Given records:

+ + + + + + +

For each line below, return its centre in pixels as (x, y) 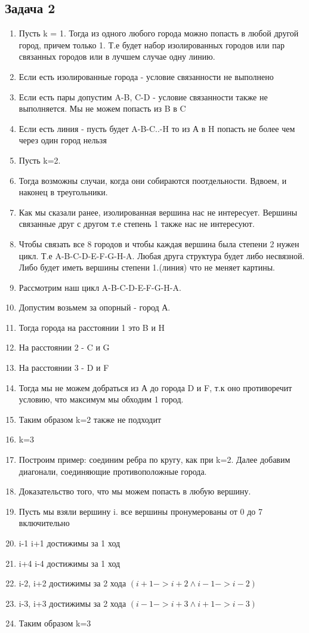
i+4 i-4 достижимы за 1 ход (69, 563)
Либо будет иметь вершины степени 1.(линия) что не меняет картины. (147, 267)
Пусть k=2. (40, 160)
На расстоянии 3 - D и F (64, 368)
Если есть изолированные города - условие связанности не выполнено (146, 76)
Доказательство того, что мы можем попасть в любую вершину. (135, 491)
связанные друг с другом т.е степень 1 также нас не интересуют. (137, 224)
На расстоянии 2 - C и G (64, 347)
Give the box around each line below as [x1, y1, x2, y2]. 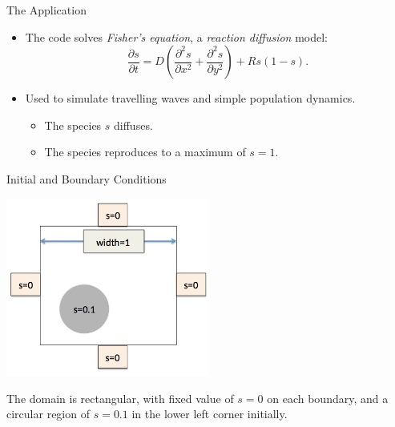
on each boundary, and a [267, 389, 389, 406]
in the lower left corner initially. [131, 405, 288, 422]
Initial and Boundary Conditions [6, 170, 167, 187]
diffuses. [114, 116, 153, 133]
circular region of [6, 405, 90, 422]
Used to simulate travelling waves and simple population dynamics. [25, 90, 356, 107]
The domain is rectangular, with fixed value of [6, 389, 234, 406]
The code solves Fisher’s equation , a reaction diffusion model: [25, 28, 328, 45]
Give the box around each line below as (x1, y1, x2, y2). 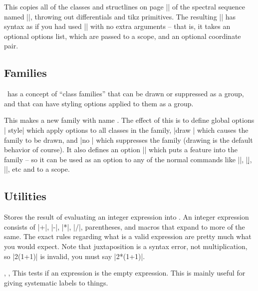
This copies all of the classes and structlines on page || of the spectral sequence (4, 1, 245, 11)
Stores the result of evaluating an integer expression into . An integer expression (4, 212, 249, 222)
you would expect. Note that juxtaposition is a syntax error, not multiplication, (4, 241, 248, 251)
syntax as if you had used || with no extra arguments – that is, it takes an (4, 21, 231, 31)
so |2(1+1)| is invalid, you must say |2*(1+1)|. (4, 251, 145, 261)
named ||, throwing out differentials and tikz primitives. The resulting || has (4, 11, 236, 21)
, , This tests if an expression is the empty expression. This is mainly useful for (4, 268, 246, 278)
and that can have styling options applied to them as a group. (4, 98, 194, 108)
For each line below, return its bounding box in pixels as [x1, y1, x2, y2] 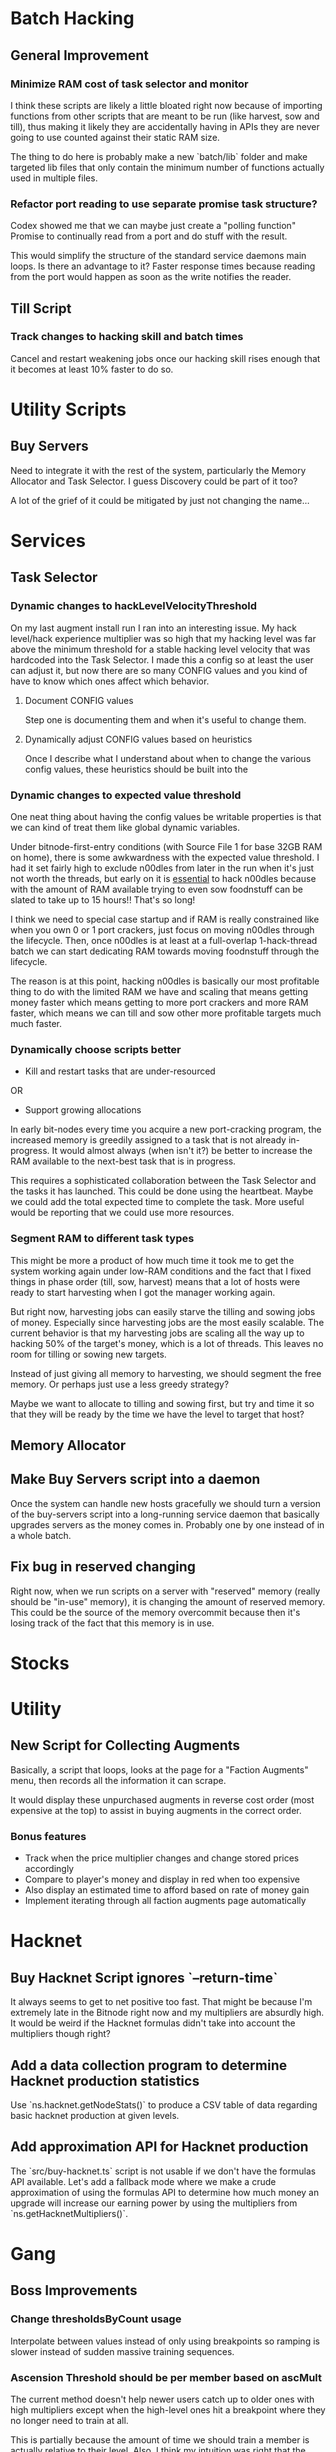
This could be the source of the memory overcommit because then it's [10, 1606, 301, 1618]
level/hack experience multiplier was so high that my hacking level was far [10, 632, 317, 644]
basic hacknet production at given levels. [10, 2109, 180, 2121]
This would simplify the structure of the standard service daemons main [10, 250, 307, 262]
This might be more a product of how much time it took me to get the [10, 1254, 295, 1266]
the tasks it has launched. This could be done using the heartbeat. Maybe [10, 1185, 314, 1197]
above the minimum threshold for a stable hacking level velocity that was [10, 643, 311, 655]
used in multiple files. [10, 172, 98, 184]
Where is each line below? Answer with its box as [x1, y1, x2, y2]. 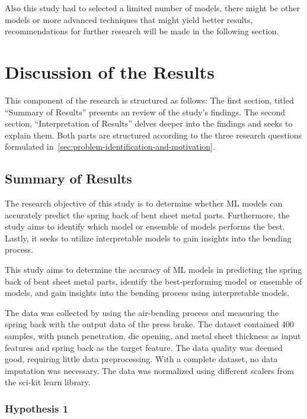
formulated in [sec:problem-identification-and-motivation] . [5, 140, 215, 153]
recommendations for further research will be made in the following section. [5, 25, 279, 37]
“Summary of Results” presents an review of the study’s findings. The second [5, 105, 286, 118]
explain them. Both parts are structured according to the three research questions [5, 128, 302, 141]
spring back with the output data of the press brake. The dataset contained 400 [5, 318, 295, 330]
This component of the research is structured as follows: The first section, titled [5, 94, 294, 106]
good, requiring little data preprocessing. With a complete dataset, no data [5, 353, 278, 365]
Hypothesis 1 [5, 401, 69, 415]
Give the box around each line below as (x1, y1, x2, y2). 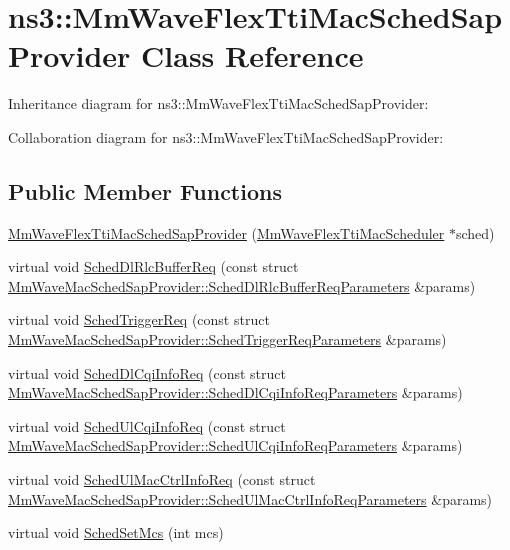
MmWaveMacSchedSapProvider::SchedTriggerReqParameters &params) (8, 329, 447, 350)
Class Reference (141, 35, 364, 76)
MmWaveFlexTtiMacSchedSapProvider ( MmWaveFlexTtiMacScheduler (8, 222, 445, 243)
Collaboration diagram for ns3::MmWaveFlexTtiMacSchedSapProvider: (8, 126, 444, 147)
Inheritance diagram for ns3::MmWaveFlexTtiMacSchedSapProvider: (8, 93, 429, 114)
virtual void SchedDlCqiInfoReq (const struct (8, 362, 286, 383)
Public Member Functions (8, 175, 282, 206)
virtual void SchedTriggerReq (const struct (8, 309, 270, 330)
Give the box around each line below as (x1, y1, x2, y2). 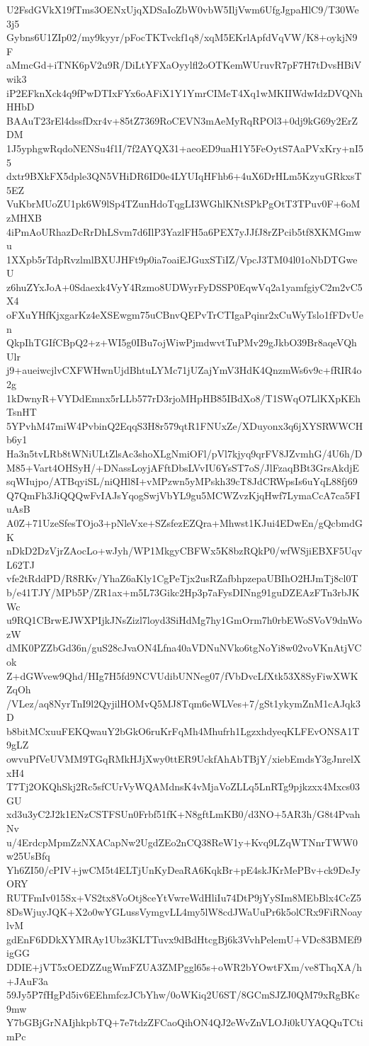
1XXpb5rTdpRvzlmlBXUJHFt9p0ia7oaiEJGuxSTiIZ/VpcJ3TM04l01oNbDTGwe (6, 251, 358, 266)
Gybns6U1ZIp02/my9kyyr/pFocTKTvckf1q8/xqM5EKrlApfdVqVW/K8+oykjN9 (6, 30, 358, 45)
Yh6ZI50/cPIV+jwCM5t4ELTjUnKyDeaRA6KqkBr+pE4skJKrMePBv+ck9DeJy (6, 862, 361, 877)
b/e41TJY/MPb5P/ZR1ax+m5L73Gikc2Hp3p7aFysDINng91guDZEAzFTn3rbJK (6, 584, 360, 599)
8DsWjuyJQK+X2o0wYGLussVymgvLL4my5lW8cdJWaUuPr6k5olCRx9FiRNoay (6, 904, 363, 919)
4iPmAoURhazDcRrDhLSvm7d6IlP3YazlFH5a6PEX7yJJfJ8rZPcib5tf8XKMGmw (6, 224, 361, 239)
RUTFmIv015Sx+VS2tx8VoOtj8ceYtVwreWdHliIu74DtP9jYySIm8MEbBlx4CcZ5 (6, 890, 362, 904)
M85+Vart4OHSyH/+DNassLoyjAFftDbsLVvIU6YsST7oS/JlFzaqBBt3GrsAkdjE (6, 460, 360, 474)
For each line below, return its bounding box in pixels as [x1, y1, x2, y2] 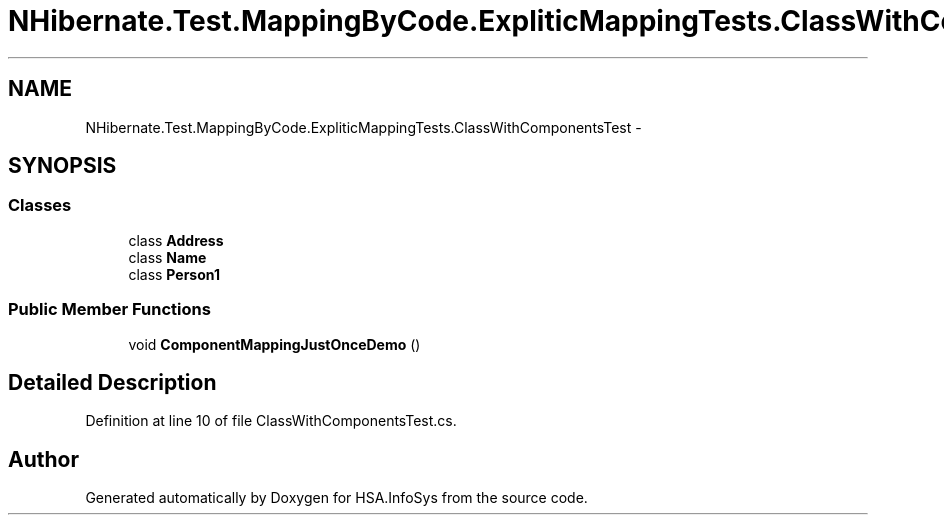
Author [8, 446, 79, 472]
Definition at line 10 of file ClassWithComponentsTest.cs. [85, 412, 457, 430]
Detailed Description [8, 369, 217, 395]
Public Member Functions [8, 299, 211, 320]
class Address [128, 231, 224, 249]
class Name [128, 248, 207, 266]
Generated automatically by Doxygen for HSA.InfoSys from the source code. [85, 489, 588, 507]
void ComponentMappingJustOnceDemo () [128, 335, 421, 353]
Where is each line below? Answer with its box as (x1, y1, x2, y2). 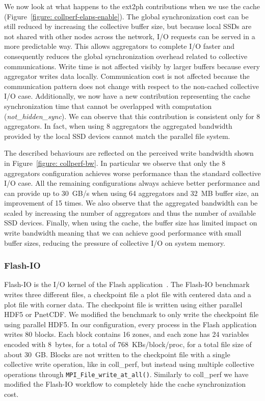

+ + + + + + +

Directions: Print exactly, with no pictures, the lines above from the one that holds "На расстоянии 3 - D и F (64, 368)" through the one that holds "below as [x1, y1, x2, y2].", both of them included.

Reply to the task:
На расстоянии 3 - D и F (64, 368)
Если есть изолированные города - условие связанности не выполнено (146, 76)
Доказательство того, что мы можем попасть в любую вершину. (135, 491)
связанные друг с другом т.е степень 1 также нас не интересуют. (137, 224)
На расстоянии 2 - C и G (64, 347)
Give the box around each line below as [x1, y1, x2, y2]. 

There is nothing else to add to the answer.